YOUR INSTRUCTIONS
A single number is required: how many lines in the records below contain "HTML".

+++ DATASET +++

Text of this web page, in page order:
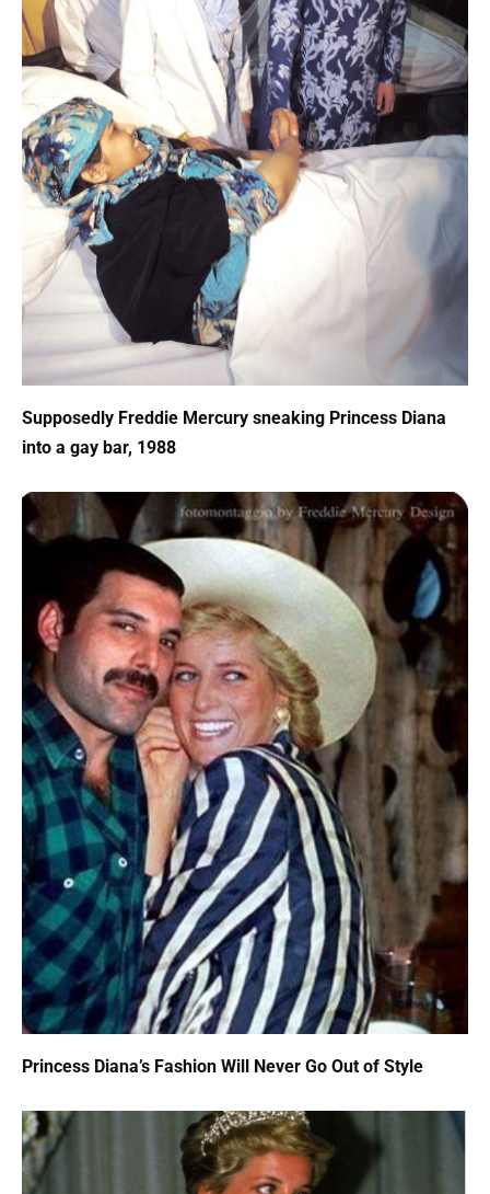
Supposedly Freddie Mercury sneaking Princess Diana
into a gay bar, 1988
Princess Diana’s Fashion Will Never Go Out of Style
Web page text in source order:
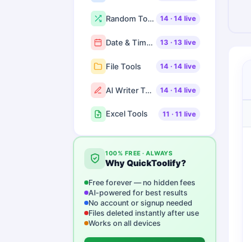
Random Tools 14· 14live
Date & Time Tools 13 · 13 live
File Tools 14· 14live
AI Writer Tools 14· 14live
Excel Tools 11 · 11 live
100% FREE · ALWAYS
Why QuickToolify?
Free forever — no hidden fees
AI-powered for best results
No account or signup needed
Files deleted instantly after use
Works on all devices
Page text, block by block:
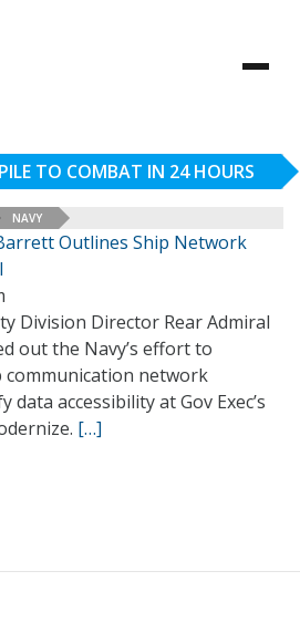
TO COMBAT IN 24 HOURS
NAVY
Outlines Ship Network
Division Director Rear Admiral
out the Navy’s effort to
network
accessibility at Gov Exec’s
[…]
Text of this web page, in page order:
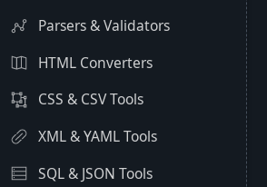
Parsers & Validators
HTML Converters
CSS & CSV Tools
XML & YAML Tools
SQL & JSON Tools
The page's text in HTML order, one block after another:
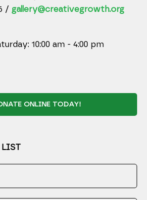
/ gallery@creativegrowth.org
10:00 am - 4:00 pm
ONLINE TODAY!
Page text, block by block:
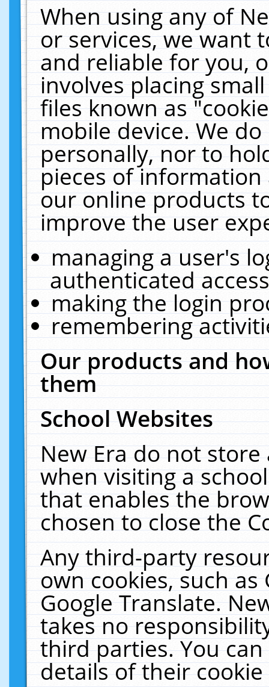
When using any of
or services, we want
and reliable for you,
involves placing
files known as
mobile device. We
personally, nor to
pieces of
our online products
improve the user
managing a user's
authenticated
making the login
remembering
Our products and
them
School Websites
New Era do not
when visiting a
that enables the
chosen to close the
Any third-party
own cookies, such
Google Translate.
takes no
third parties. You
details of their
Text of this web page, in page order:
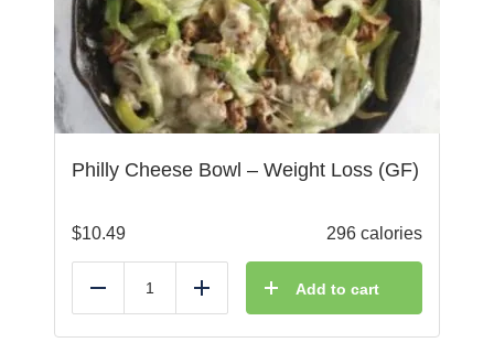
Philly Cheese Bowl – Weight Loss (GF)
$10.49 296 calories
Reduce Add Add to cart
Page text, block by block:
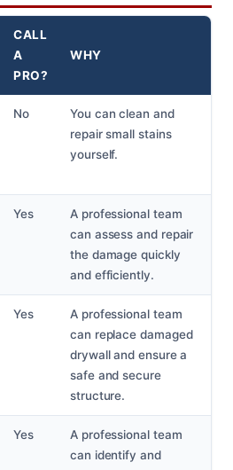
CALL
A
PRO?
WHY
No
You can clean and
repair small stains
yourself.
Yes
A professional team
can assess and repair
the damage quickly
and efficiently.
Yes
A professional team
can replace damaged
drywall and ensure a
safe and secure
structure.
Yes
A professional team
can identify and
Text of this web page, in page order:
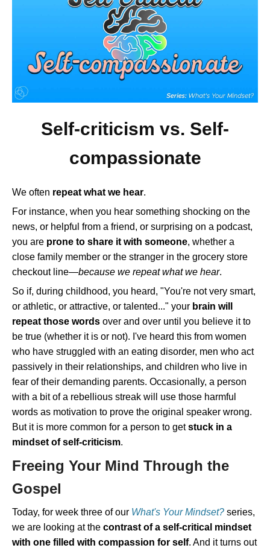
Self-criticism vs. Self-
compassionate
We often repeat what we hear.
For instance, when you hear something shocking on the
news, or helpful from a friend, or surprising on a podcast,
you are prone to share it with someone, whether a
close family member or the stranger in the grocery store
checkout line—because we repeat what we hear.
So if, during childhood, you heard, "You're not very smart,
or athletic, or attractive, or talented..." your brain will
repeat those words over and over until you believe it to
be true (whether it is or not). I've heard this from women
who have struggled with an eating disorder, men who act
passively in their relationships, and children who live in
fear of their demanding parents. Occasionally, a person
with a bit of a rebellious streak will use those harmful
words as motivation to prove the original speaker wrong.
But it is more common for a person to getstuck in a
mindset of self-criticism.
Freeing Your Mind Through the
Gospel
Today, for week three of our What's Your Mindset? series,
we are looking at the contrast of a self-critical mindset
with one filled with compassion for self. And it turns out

+++

RESPONSE TO THIS TASK
2